Recent developments in molecular and chemical methods have enabled the analysis of fungal DNA and secondary metabolites, often produced during fungal growth, in environmental samples. We compared three fungal analytical methods by analyzing floor dust samples collected from an office building for fungi using viable culture, internal transcribed spacer (ITS) sequencing, and secondary metabolites using liquid chromatography-tandem mass spectrometry. Of the 32 metabolites identified, 29 had a potential link to fungi with levels ranging from 0.04 (minimum for alternariol monomethylether) to 5,700 ng/g (maximum for neoechinulin A). The number of fungal metabolites quantified per sample ranged from eight to sixteen (average=13/sample). We identified 216 fungal operational taxonomic units (OTUs) with the number per sample ranging from six to twenty-nine (average=18/sample). We identified 37 fungal species using culture and the number per sample ranged from two to thirteen (average=eight/sample). Agreement in identification between ITS sequencing and culturing was weak (kappa=−0.12–0.27). The number of cultured fungal species poorly correlated with OTUs, which did not correlate with the number of metabolites. These suggest that using multiple measurement methods may provide an improved understanding of fungal exposures in indoor environments and that secondary metabolites may be considered as an additional source of exposure.

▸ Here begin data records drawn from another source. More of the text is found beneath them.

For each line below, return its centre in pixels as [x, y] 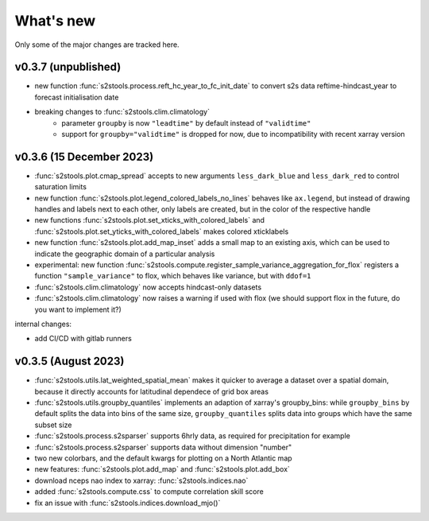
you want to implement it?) [78, 309]
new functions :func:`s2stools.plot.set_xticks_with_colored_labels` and [150, 220]
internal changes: [43, 324]
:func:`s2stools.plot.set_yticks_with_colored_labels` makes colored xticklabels [162, 231]
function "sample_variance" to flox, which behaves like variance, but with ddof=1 [173, 276]
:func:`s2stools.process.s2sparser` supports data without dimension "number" [163, 447]
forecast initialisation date [77, 97]
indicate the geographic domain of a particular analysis [125, 254]
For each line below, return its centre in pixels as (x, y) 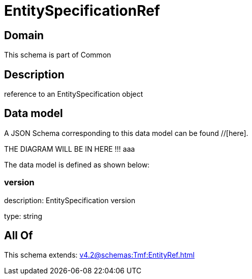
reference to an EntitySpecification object (74, 94)
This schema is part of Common (58, 55)
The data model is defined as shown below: (77, 164)
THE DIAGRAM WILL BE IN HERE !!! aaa (70, 149)
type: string (23, 216)
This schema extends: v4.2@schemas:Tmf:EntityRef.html (100, 255)
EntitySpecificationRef (82, 11)
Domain (24, 35)
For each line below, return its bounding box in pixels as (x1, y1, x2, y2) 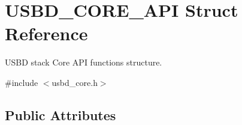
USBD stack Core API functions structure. (5, 56, 162, 69)
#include (5, 76, 38, 88)
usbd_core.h (52, 76, 98, 88)
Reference (5, 21, 88, 46)
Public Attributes (5, 105, 116, 124)
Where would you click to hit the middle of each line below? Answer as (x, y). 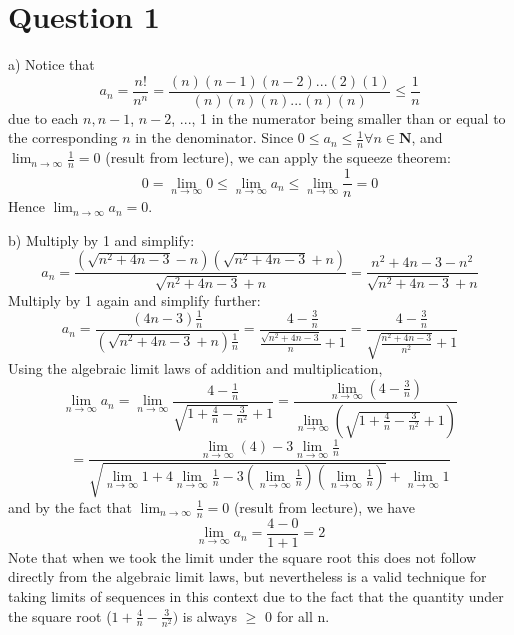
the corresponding (63, 137)
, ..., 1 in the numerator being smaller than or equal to (338, 117)
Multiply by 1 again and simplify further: (134, 299)
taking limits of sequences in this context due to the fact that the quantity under (256, 595)
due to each (43, 117)
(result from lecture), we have (324, 506)
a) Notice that (51, 64)
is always (209, 615)
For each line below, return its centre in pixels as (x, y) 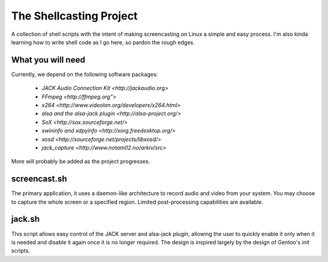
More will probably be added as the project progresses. (80, 162)
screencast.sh (39, 179)
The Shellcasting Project (74, 16)
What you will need (48, 60)
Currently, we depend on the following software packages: (84, 74)
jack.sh (26, 219)
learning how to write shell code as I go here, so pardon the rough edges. (103, 42)
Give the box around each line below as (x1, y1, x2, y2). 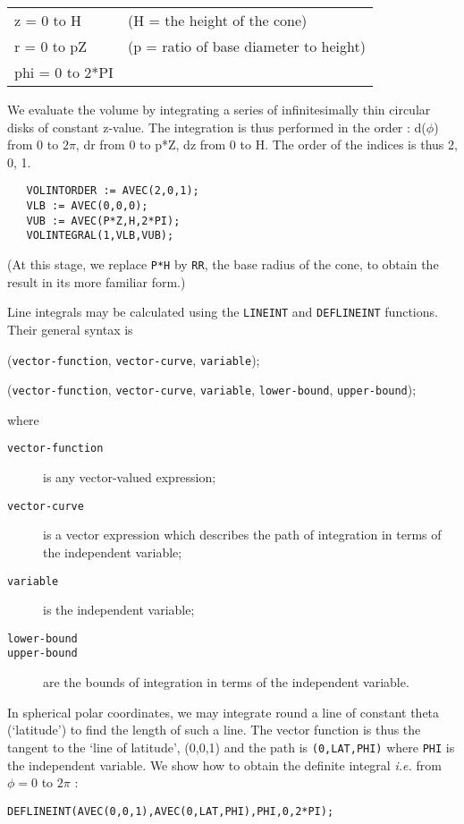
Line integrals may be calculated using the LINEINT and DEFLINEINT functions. (7, 302, 438, 321)
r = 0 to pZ (14, 36, 87, 56)
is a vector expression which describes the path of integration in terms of (43, 525, 442, 544)
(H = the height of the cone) (127, 10, 308, 30)
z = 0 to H (14, 10, 82, 30)
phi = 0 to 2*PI (14, 62, 114, 82)
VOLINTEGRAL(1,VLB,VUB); (26, 229, 174, 242)
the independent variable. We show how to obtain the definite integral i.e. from (7, 755, 442, 774)
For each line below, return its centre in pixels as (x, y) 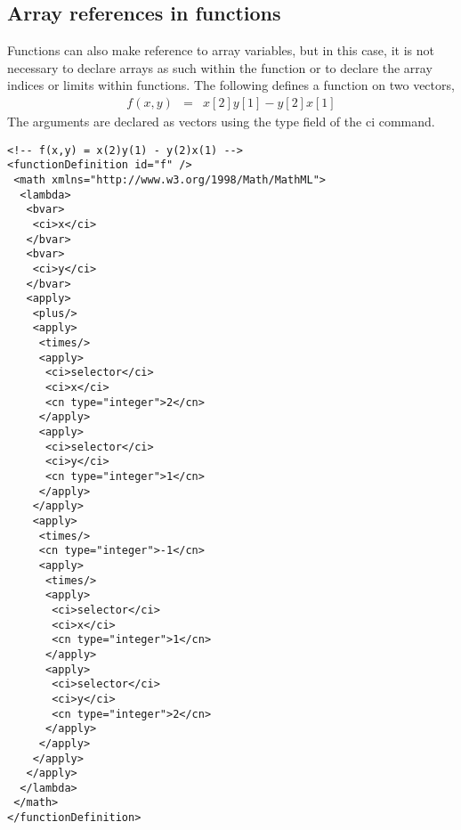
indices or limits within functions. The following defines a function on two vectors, (231, 85)
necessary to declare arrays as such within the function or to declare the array (220, 67)
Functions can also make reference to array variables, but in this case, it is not (221, 50)
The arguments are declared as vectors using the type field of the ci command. (221, 122)
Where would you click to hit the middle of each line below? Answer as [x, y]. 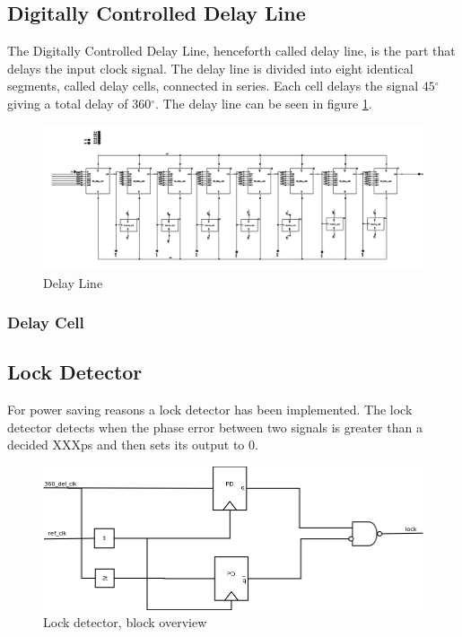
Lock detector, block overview [125, 622]
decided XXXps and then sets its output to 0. [133, 445]
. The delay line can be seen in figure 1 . [264, 103]
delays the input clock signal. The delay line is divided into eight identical [210, 68]
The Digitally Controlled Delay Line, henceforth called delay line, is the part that [231, 51]
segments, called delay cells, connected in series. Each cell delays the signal [213, 86]
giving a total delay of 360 [79, 103]
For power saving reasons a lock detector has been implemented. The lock [210, 410]
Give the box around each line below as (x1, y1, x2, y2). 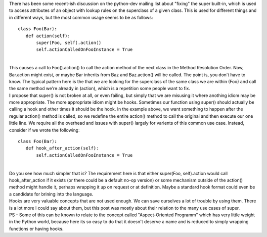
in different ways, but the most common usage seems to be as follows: (9, 14, 153, 20)
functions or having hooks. (9, 226, 64, 232)
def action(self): (25, 33, 70, 39)
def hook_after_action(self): (25, 145, 99, 151)
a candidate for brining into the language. (9, 191, 93, 197)
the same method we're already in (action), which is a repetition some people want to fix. (9, 86, 190, 92)
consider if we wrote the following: (9, 127, 80, 133)
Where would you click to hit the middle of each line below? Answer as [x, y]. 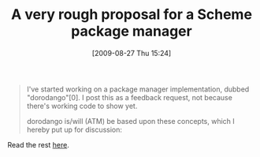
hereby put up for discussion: [74, 129]
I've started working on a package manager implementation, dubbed [138, 89]
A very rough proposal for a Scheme [132, 15]
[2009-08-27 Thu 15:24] [132, 53]
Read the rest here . [39, 144]
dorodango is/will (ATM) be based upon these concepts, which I [131, 121]
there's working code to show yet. [82, 106]
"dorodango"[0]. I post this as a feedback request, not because [130, 97]
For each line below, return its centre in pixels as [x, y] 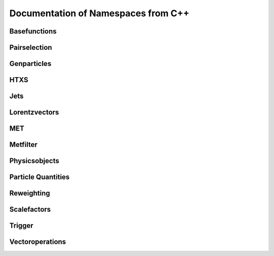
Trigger [21, 226]
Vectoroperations [38, 242]
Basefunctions [33, 31]
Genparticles [30, 64]
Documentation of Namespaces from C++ [99, 13]
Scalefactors [30, 210]
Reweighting [30, 193]
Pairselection [31, 47]
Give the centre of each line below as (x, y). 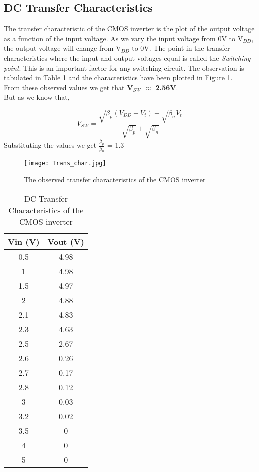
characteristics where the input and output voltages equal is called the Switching (127, 57)
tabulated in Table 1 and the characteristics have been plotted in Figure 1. (118, 77)
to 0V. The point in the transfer (181, 48)
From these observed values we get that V (69, 87)
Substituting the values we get (50, 145)
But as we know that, (37, 97)
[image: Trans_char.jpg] (65, 163)
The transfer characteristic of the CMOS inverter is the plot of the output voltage (129, 28)
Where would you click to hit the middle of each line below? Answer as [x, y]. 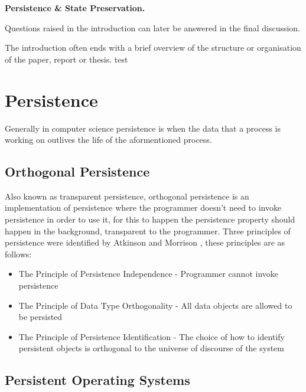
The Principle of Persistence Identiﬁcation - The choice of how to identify [152, 336]
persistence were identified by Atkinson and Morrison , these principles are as [145, 242]
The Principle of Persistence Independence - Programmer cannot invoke [148, 274]
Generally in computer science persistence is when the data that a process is [143, 128]
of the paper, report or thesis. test [66, 59]
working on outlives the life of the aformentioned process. [108, 140]
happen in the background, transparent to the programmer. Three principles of [148, 231]
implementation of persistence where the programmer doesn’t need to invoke [143, 208]
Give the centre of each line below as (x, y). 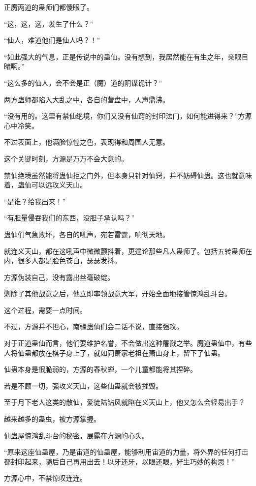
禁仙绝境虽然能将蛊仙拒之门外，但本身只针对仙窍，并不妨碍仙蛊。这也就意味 (128, 175)
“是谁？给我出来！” (35, 201)
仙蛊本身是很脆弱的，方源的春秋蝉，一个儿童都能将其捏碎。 (100, 369)
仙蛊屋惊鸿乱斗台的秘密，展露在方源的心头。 (76, 435)
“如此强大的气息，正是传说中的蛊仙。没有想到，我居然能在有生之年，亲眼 (123, 56)
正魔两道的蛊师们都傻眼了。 (49, 7)
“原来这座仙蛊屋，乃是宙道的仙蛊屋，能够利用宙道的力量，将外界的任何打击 (126, 452)
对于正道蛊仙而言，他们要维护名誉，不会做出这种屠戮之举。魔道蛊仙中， (121, 343)
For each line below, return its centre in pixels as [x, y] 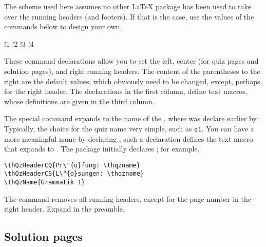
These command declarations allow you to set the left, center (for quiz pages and [131, 61]
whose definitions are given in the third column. [79, 101]
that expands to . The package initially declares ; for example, [102, 149]
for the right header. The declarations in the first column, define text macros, [126, 91]
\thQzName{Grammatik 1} [45, 183]
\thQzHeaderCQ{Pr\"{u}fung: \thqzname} [72, 165]
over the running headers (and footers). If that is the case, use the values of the [129, 16]
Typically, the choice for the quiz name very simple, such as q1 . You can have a [129, 128]
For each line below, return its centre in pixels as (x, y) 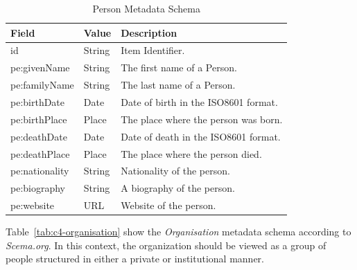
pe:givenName (40, 67)
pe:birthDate (38, 101)
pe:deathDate (39, 136)
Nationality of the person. (175, 171)
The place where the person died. (191, 153)
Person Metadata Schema (146, 8)
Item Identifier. (153, 50)
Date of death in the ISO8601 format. (201, 136)
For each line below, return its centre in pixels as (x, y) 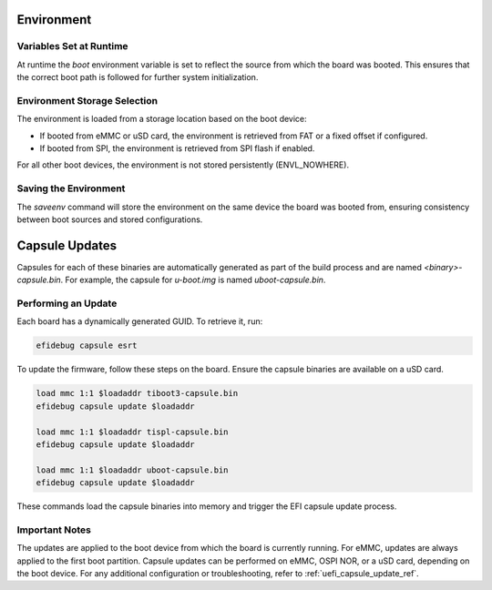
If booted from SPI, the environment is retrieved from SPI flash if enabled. (177, 148)
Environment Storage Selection (87, 100)
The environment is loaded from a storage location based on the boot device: (162, 119)
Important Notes (54, 530)
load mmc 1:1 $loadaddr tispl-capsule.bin (132, 432)
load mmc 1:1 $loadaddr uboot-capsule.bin (132, 470)
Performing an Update (67, 303)
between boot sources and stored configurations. (110, 219)
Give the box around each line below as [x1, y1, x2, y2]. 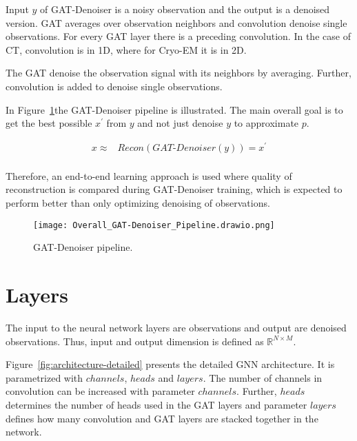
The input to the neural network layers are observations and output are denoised [6, 320, 347, 335]
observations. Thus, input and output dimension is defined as [6, 334, 264, 348]
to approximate [234, 116, 299, 130]
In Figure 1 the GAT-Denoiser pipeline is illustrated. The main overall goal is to [6, 102, 343, 116]
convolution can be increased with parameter [6, 384, 195, 398]
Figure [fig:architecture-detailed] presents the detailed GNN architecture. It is [6, 357, 335, 371]
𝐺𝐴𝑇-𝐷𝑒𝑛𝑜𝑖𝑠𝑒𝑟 [152, 143, 216, 153]
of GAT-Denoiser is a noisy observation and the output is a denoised [40, 2, 330, 16]
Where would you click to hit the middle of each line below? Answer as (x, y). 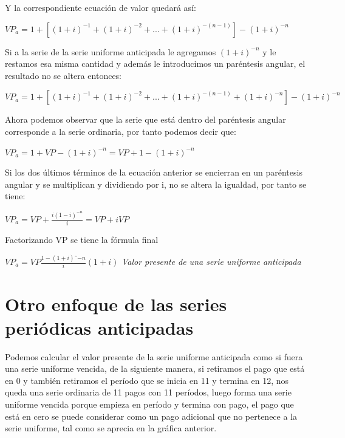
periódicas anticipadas (99, 327)
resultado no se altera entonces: (63, 75)
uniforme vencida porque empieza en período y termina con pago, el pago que (149, 404)
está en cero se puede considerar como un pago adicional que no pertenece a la (151, 416)
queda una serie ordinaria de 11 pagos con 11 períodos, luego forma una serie (148, 392)
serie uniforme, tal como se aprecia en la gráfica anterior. (111, 428)
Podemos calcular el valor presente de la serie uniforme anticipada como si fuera (154, 356)
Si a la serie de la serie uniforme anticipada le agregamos (111, 51)
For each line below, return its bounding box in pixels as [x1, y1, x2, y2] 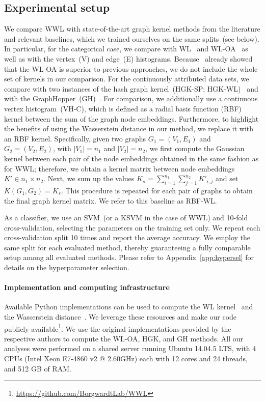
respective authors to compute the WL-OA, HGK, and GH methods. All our [4, 333, 243, 343]
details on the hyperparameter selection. [4, 262, 129, 273]
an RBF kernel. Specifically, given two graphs [4, 133, 146, 143]
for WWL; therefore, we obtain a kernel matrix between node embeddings [4, 163, 235, 174]
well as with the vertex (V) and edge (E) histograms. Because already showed [4, 53, 253, 64]
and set [216, 173, 238, 184]
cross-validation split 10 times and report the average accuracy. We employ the [4, 232, 251, 243]
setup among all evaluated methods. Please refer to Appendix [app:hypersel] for [4, 252, 254, 263]
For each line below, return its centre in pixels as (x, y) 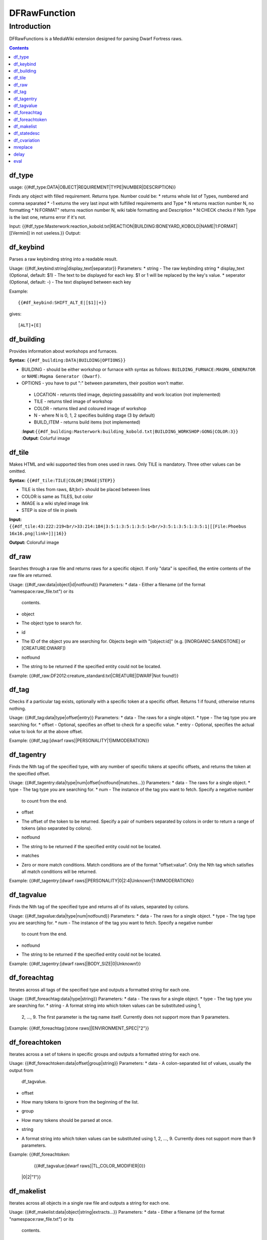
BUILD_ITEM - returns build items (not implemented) (87, 422)
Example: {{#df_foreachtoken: (40, 1154)
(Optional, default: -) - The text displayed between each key (70, 282)
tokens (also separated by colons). (57, 828)
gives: (15, 314)
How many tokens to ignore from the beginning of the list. (80, 1102)
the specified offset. (30, 773)
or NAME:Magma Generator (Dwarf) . (61, 376)
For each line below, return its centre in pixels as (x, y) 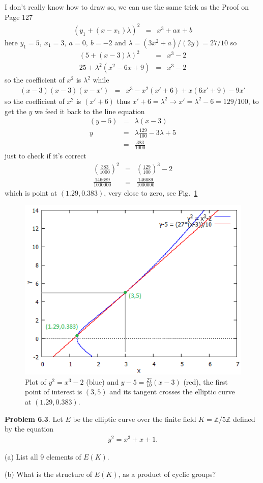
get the (16, 111)
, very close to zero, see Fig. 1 (151, 193)
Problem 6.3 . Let (34, 419)
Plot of (36, 381)
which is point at (31, 193)
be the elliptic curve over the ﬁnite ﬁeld (135, 419)
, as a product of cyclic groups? (167, 474)
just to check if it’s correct (46, 155)
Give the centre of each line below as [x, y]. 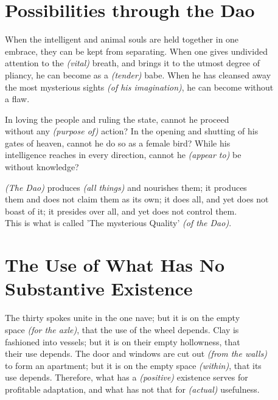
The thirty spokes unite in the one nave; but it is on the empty [123, 318]
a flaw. [17, 99]
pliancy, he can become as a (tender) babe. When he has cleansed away [138, 74]
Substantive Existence [99, 288]
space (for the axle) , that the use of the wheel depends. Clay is [122, 329]
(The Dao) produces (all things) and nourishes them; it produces [126, 187]
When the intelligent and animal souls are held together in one [122, 39]
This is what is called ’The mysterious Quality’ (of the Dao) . [118, 223]
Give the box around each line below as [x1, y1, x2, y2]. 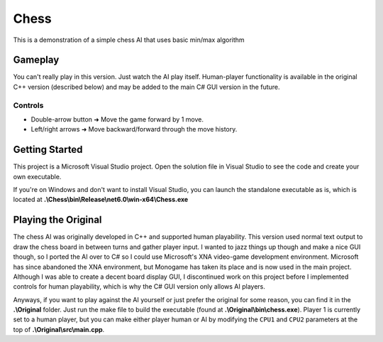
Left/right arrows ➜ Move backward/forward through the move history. [30, 125, 238, 134]
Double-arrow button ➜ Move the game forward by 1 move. [30, 114, 204, 124]
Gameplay [13, 54, 60, 66]
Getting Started [13, 144, 83, 156]
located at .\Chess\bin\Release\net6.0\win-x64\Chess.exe [13, 196, 189, 204]
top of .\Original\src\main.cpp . [13, 325, 105, 333]
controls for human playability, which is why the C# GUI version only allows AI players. [13, 282, 266, 291]
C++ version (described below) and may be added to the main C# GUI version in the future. [13, 82, 280, 91]
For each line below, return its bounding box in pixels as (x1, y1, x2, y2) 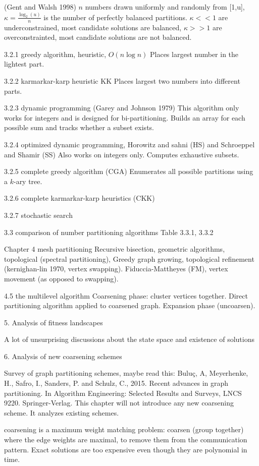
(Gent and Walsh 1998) (4, 2, 76, 12)
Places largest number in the (150, 48, 239, 59)
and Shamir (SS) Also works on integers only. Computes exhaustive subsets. (4, 149, 239, 159)
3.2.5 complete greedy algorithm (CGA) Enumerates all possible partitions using (4, 166, 253, 177)
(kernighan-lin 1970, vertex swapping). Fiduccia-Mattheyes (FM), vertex (4, 263, 228, 274)
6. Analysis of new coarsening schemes (4, 351, 122, 361)
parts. (4, 85, 22, 96)
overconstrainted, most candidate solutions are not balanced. (4, 32, 192, 42)
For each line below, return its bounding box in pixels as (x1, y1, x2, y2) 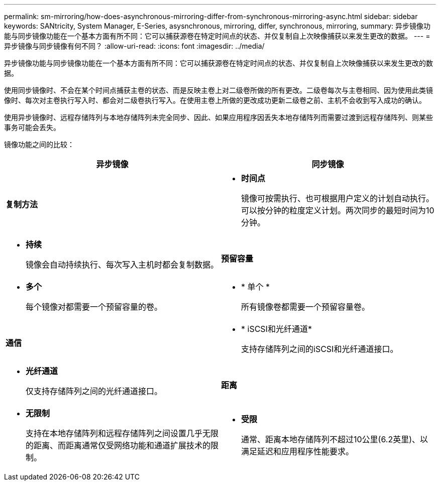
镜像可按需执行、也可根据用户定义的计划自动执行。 (241, 193, 434, 203)
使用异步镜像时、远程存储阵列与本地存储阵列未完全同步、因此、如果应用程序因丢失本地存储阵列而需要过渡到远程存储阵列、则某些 (4, 113, 433, 122)
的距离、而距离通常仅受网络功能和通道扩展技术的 (26, 440, 211, 450)
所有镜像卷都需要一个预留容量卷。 (241, 302, 370, 312)
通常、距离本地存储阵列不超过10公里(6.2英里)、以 (241, 434, 428, 444)
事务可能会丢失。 (4, 123, 60, 132)
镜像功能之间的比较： (4, 140, 74, 149)
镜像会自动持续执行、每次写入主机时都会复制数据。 (26, 260, 219, 270)
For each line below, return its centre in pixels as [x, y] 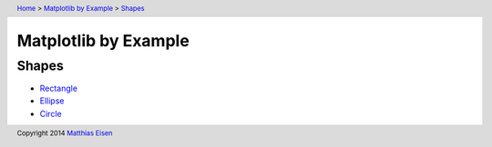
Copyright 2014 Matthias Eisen [65, 133]
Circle [51, 113]
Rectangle [58, 88]
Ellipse [52, 101]
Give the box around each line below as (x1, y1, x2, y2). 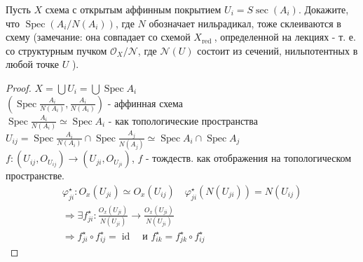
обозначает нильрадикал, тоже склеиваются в (149, 15, 341, 30)
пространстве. (6, 168, 65, 183)
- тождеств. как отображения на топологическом (145, 151, 352, 165)
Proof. (6, 80, 32, 95)
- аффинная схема (107, 95, 184, 110)
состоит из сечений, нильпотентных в (197, 43, 358, 57)
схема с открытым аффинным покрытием (45, 2, 221, 16)
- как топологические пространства (108, 113, 258, 127)
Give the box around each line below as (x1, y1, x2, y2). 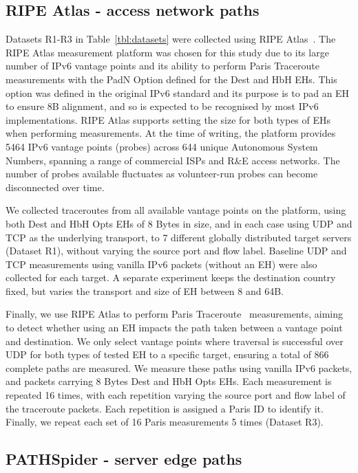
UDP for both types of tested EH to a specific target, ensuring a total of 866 (6, 347, 329, 362)
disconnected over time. (6, 179, 105, 194)
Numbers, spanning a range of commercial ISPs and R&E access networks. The (6, 153, 340, 167)
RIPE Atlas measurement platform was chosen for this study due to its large (6, 45, 329, 59)
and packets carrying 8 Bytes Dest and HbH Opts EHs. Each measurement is (6, 374, 332, 388)
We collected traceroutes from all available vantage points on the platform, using (6, 203, 346, 217)
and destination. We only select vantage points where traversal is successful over (6, 333, 344, 348)
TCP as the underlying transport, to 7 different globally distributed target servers (6, 230, 352, 244)

机译:分子和化学方法的最新发展使得能够对环境样品中的真菌DNA和次级代谢产物进行分析,这些代谢产物通常是在真菌生长过程中产生的。我们比较了三种真菌分析方法,即通过使用可行的培养,内部转录间隔物(ITS)测序和使用液相色谱-串联质谱的次级代谢产物分析从办公楼收集的地板灰尘样品中的真菌。在鉴定出的32种代谢产物中,有29种与真菌有潜在的联系,其水平范围为0.04(交替糖单甲醚的最小值)至5700 ng / g(新棘球蛋白A的最大值)。每个样品中定量的真菌代谢物的数量为8到16(平均值= 13 /样品)。我们确定了216个真菌操作分类单位(OTU),每个样品的数量范围为6到29(平均值= 18 /样品)。我们使用培养方法鉴定了37种真菌,每个样品的数量在2到13个之间(平均值= 8 /样品)。 ITS测序与培养之间的鉴定一致性较弱(kappa = -0.12-0.27)。培养的真菌种类的数量与OTU的相关性很弱,而OTU与代谢物的数量没有相关性。这些表明,使用多种测量方法可以更好地了解室内环境中的真菌暴露,并且次生代谢产物可以被视为额外的暴露来源。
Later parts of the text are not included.